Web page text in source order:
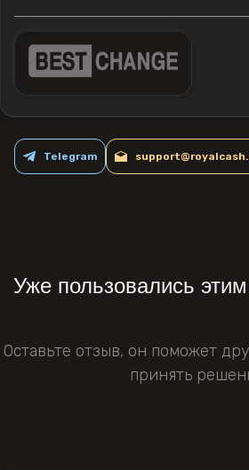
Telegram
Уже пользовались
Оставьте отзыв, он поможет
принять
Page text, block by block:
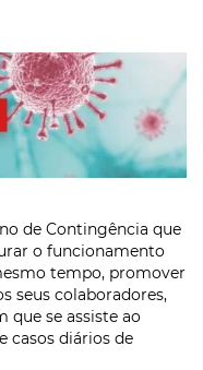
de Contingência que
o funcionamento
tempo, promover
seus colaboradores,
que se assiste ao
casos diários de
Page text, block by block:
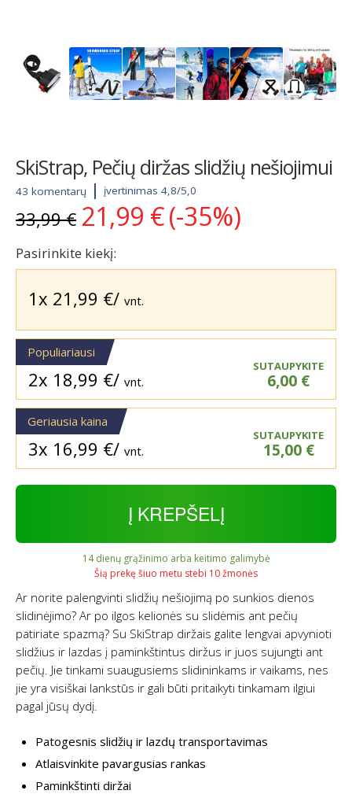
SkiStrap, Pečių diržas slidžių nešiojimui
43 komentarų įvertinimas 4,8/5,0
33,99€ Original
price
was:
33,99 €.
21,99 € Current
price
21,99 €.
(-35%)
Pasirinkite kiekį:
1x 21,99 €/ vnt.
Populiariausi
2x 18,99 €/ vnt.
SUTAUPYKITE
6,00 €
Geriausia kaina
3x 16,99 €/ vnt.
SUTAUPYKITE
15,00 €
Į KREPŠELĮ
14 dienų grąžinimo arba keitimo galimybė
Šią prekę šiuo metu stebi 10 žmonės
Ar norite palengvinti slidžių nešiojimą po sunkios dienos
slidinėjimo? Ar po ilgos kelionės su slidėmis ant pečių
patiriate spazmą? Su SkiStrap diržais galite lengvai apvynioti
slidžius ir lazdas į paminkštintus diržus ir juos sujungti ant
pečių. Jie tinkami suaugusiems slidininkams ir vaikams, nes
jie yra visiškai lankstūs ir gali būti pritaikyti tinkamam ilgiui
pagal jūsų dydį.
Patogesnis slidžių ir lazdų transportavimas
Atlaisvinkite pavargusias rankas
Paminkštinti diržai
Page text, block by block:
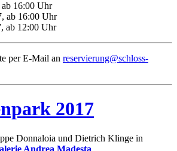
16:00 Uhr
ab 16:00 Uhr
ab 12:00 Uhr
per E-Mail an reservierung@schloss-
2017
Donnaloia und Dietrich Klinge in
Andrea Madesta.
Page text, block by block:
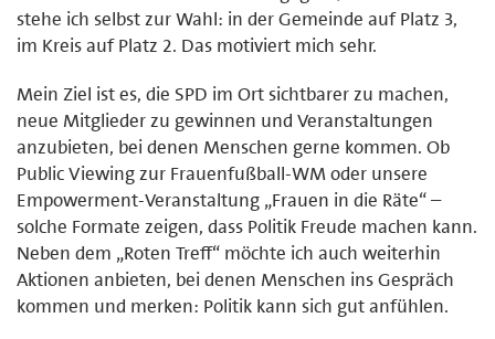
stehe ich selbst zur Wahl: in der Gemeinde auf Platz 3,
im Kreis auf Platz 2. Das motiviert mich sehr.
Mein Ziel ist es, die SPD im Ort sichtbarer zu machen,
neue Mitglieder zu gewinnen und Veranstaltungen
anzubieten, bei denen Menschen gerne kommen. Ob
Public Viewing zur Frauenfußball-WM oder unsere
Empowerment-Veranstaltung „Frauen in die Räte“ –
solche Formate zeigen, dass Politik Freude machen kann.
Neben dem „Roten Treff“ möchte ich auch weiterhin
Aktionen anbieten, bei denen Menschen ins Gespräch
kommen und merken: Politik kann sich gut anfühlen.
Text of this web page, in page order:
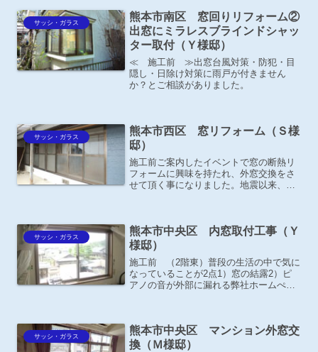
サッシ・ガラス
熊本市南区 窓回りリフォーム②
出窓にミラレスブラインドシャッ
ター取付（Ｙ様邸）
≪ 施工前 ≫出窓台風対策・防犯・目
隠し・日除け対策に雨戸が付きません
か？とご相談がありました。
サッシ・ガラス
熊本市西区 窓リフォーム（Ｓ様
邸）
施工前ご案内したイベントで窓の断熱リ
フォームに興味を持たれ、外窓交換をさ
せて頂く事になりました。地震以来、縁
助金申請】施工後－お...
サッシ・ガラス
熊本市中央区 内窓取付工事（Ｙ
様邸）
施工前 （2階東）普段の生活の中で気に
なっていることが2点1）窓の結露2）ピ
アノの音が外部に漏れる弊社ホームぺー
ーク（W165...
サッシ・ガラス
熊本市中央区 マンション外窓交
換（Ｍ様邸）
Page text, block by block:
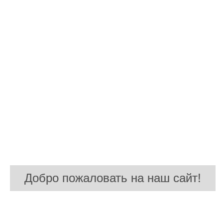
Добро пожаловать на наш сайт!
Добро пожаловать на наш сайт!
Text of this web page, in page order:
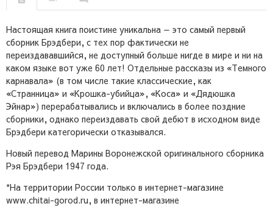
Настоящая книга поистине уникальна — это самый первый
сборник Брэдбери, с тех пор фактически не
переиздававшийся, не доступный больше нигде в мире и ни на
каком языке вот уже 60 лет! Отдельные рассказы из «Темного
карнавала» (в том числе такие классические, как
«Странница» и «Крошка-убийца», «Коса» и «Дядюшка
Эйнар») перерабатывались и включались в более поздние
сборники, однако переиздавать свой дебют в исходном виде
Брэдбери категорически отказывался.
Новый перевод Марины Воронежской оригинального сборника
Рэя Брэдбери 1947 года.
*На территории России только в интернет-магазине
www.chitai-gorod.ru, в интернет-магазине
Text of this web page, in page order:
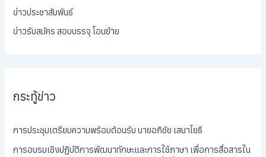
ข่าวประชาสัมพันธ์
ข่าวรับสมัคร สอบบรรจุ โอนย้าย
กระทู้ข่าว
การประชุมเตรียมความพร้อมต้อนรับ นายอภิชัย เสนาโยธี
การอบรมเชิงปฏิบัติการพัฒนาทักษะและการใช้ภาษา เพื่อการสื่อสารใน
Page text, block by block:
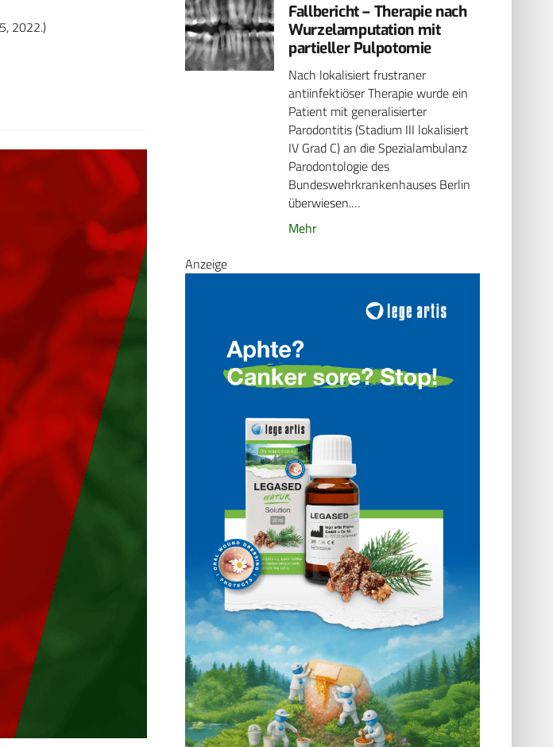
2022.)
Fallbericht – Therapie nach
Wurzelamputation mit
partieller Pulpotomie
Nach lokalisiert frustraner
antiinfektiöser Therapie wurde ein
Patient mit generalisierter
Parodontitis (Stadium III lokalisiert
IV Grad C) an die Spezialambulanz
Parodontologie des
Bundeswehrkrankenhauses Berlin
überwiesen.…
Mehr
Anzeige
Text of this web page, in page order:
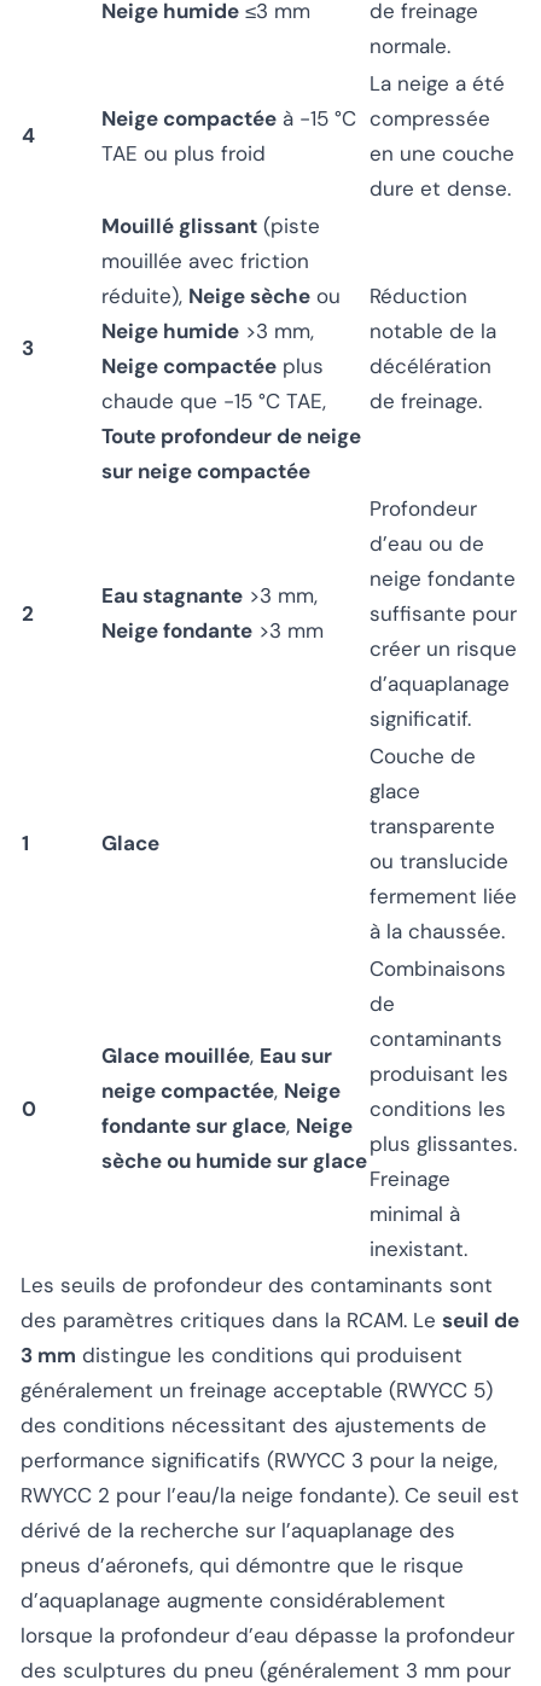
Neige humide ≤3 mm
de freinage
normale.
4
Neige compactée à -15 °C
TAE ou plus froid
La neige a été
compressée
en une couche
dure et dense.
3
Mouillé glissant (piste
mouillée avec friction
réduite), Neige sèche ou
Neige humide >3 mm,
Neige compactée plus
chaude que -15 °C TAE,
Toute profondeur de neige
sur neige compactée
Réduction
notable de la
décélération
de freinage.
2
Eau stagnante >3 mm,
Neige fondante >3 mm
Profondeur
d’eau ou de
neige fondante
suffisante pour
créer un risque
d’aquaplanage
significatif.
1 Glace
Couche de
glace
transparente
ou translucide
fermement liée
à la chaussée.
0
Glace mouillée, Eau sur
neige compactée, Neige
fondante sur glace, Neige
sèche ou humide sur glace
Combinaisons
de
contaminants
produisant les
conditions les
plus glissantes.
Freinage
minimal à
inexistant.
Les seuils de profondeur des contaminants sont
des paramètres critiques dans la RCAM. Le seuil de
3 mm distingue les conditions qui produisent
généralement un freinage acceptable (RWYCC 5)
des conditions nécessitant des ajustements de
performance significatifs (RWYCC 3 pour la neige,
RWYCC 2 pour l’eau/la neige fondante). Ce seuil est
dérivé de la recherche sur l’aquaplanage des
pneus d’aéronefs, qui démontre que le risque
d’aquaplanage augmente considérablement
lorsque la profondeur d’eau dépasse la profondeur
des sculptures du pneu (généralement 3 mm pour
____________________
_Task requirements_
Restate each line from the start of the listing through the line bearing "出窓にミラレスブラインドシャッ" word for word. Drop the pictures.

_Output for this task_
Web page text in source order:
Telegram
Уже пользовались
Оставьте отзыв, он поможет
принять
Page text, block by block:
de Contingência que
o funcionamento
tempo, promover
seus colaboradores,
que se assiste ao
casos diários de
Page text, block by block:
SkiStrap, Pečių diržas slidžių nešiojimui
43 komentarų įvertinimas 4,8/5,0
33,99€ Original
price
was:
33,99 €.
21,99 € Current
price
21,99 €.
(-35%)
Pasirinkite kiekį:
1x 21,99 €/ vnt.
Populiariausi
2x 18,99 €/ vnt.
SUTAUPYKITE
6,00 €
Geriausia kaina
3x 16,99 €/ vnt.
SUTAUPYKITE
15,00 €
Į KREPŠELĮ
14 dienų grąžinimo arba keitimo galimybė
Šią prekę šiuo metu stebi 10 žmonės
Ar norite palengvinti slidžių nešiojimą po sunkios dienos
slidinėjimo? Ar po ilgos kelionės su slidėmis ant pečių
patiriate spazmą? Su SkiStrap diržais galite lengvai apvynioti
slidžius ir lazdas į paminkštintus diržus ir juos sujungti ant
pečių. Jie tinkami suaugusiems slidininkams ir vaikams, nes
jie yra visiškai lankstūs ir gali būti pritaikyti tinkamam ilgiui
pagal jūsų dydį.
Patogesnis slidžių ir lazdų transportavimas
Atlaisvinkite pavargusias rankas
Paminkštinti diržai
Page text, block by block:
16:00 Uhr
ab 16:00 Uhr
ab 12:00 Uhr
per E-Mail an reservierung@schloss-
2017
Donnaloia und Dietrich Klinge in
Andrea Madesta.
Page text, block by block:
stehe ich selbst zur Wahl: in der Gemeinde auf Platz 3,
im Kreis auf Platz 2. Das motiviert mich sehr.
Mein Ziel ist es, die SPD im Ort sichtbarer zu machen,
neue Mitglieder zu gewinnen und Veranstaltungen
anzubieten, bei denen Menschen gerne kommen. Ob
Public Viewing zur Frauenfußball-WM oder unsere
Empowerment-Veranstaltung „Frauen in die Räte“ –
solche Formate zeigen, dass Politik Freude machen kann.
Neben dem „Roten Treff“ möchte ich auch weiterhin
Aktionen anbieten, bei denen Menschen ins Gespräch
kommen und merken: Politik kann sich gut anfühlen.
Text of this web page, in page order:
サッシ・ガラス
熊本市南区 窓回りリフォーム②
出窓にミラレスブラインドシャッ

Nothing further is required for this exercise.